What is needed - In the data below, which lines hold "secretary"? Copy every one.

=== Begin Enclosure ===

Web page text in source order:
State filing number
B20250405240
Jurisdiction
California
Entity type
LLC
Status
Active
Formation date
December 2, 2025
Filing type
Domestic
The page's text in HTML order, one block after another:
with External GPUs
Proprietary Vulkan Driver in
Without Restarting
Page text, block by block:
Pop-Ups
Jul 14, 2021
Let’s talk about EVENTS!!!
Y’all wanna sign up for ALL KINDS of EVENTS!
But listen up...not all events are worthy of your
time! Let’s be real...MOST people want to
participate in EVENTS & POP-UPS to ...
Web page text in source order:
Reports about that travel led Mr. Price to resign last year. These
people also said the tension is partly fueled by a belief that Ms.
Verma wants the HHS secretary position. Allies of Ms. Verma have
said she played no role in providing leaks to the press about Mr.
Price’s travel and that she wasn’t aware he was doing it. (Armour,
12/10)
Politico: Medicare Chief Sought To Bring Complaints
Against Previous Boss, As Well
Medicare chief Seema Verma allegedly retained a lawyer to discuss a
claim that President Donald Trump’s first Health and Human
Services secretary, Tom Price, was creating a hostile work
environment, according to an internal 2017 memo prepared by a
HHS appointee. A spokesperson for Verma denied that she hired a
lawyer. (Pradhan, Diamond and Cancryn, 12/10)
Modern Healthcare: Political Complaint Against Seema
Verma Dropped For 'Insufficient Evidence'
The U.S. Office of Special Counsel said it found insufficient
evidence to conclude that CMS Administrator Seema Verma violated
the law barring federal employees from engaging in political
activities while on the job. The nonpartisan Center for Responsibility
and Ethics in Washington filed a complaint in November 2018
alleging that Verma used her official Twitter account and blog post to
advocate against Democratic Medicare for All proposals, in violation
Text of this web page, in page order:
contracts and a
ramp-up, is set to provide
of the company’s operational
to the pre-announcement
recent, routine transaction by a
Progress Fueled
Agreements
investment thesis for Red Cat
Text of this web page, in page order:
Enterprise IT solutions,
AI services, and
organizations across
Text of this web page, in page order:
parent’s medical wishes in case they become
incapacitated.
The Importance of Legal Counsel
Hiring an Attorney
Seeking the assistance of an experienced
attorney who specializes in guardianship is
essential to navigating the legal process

=== End Enclosure ===

Task result -
Verma wants the HHS secretary position. Allies of Ms. Verma have
Services secretary, Tom Price, was creating a hostile work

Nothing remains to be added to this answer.